In 2000 there were 91 apartments in the municipality. The most common apartment size was 4 rooms of which there were 27. There were 4 single room apartments and 33 apartments with five or more rooms. Of these apartments, a total of 82 apartments (90.1% of the total) were permanently occupied, while 7 apartments (7.7%) were seasonally occupied and 2 apartments (2.2%) were empty. As of 2009, the construction rate of new housing units was 6.7 new units per 1000 residents. The vacancy rate for the municipality, in 2010, was 0%.

The historical population is given in the following chart:

==Sights==
The entire village of Ferreyres is designated as part of the Inventory of Swiss Heritage Sites.

==Politics==
In the 2007 federal election the most popular party was the SVP which received 23.95% of the vote. The next three most popular parties were the Green Party (23.22%), the SP (21.23%) and the FDP (9.29%). In the federal election, a total of 87 votes were cast, and the voter turnout was 47.8%.

==Economy==
As of In 2010 2010, Ferreyres had an unemployment rate of 3.2%. As of 2008, there were 12 people employed in the primary economic sector and about 4 businesses involved in this sector. 13 people were employed in the secondary sector and there were 4 businesses in this sector. 19 people were employed in the tertiary sector, with 5 businesses in this sector. There were 119 residents of the municipality who were employed in some capacity, of which females made up 42.0% of the workforce.

In 2008 the total number of full-time equivalent jobs was 35. The number of jobs in the primary sector was 9, all of which were in agriculture. The number of jobs in the secondary sector was 11 of which 4 or (36.4%) were in manufacturing and 6 (54.5%) were in construction. The number of jobs in the tertiary sector was 15. In the tertiary sector; 8 or 53.3% were in wholesale or retail sales or the repair of motor vehicles, 1 was in the movement and storage of goods, 4 or 26.7% were in a hotel or restaurant, 1 was a technical professional or scientist, .

In 2000, there were 14 workers who commuted into the municipality and 87 workers who commuted away.

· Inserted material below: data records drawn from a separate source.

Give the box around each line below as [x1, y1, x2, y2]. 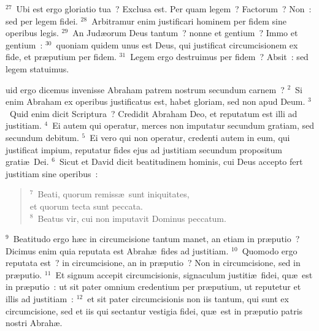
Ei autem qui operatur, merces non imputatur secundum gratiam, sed [52, 119, 315, 132]
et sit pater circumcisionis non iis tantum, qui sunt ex [87, 292, 289, 305]
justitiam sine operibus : [6, 167, 98, 180]
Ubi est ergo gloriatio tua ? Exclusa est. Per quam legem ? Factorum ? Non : [16, 2, 312, 15]
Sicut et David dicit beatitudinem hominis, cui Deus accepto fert [59, 155, 303, 168]
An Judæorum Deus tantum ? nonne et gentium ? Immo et [72, 26, 298, 39]
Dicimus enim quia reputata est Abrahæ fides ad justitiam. [6, 244, 229, 257]
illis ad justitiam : [6, 292, 74, 305]
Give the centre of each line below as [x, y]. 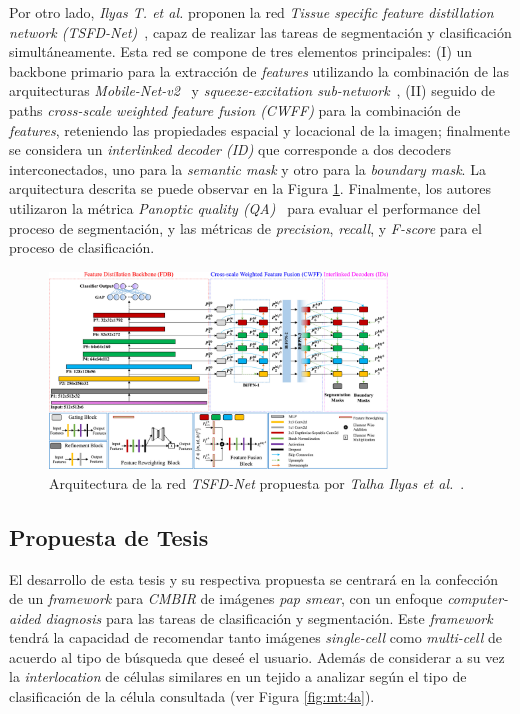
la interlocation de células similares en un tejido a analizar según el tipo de [238, 676]
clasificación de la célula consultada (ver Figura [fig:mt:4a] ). [192, 696]
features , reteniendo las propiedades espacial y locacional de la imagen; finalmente [259, 129]
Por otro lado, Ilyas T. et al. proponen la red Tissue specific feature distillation [251, 12]
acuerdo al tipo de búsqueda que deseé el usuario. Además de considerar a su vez [257, 656]
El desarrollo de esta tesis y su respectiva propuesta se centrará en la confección [254, 578]
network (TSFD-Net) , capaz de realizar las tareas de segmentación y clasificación [260, 31]
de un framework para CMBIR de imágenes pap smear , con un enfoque [226, 598]
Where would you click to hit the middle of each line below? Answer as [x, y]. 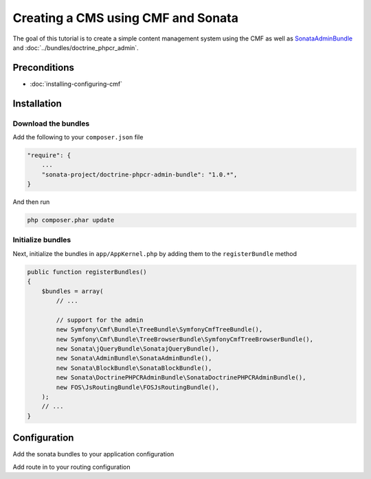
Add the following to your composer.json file [78, 137]
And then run [31, 202]
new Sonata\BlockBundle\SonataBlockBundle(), [134, 368]
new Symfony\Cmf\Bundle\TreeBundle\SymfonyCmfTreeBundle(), [159, 330]
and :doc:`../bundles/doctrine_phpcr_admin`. [76, 47]
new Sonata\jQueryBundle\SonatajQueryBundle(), [138, 349]
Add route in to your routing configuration [71, 467]
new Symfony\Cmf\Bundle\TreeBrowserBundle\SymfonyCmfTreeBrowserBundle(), [185, 339]
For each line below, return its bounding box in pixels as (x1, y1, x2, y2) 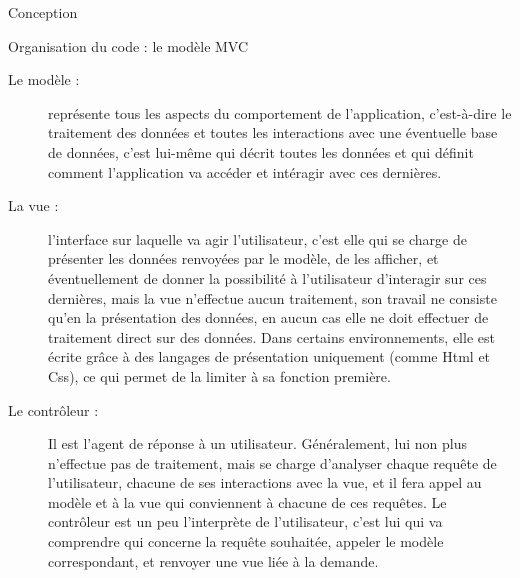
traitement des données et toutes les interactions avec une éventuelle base (48, 122, 498, 143)
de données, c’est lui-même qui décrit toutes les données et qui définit (48, 141, 474, 162)
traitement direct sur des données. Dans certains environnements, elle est (48, 326, 495, 347)
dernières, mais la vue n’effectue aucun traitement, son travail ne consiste (48, 287, 497, 308)
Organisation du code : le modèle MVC (8, 35, 249, 56)
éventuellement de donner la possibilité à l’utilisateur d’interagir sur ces (48, 267, 487, 288)
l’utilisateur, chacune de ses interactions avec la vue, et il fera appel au (48, 472, 482, 493)
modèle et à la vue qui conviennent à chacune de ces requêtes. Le (48, 491, 447, 512)
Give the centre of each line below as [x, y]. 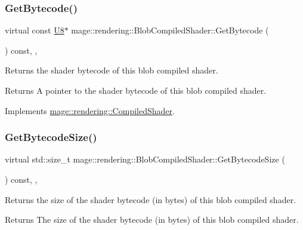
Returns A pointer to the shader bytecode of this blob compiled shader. [136, 90]
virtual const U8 [35, 30]
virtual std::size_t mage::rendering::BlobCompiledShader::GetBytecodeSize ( [145, 159]
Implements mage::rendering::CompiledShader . [90, 110]
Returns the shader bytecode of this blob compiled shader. [112, 70]

The municipality is a net exporter of workers, with about 6.2 workers leaving the municipality for every one entering. Of the working population, 6.7% used public transportation to get to work, and 73.9% used a private car.

==Religion==
From the 2000 census, 36 or 16.2% were Roman Catholic, while 145 or 65.3% belonged to the Swiss Reformed Church. Of the rest of the population, there were 6 individuals (or about 2.70% of the population) who belonged to another Christian church. 34 (or about 15.32% of the population) belonged to no church, are agnostic or atheist, and 4 individuals (or about 1.80% of the population) did not answer the question.

==Education==
In Ferreyres about 95 or (42.8%) of the population have completed non-mandatory upper secondary education, and 31 or (14.0%) have completed additional higher education (either university or a Fachhochschule). Of the 31 who completed tertiary schooling, 51.6% were Swiss men, 38.7% were Swiss women.

In the 2009/2010 school year there were a total of 41 students in the Ferreyres school district. In the Vaud cantonal school system, two years of non-obligatory pre-school are provided by the political districts. During the school year, the political district provided pre-school care for a total of 631 children of which 203 children (32.2%) received subsidized pre-school care. The canton's primary school program requires students to attend for four years. There were 20 students in the municipal primary school program. The obligatory lower secondary school program lasts for six years and there were 21 students in those schools.

As of 2000, there were 46 students from Ferreyres who attended schools outside the municipality.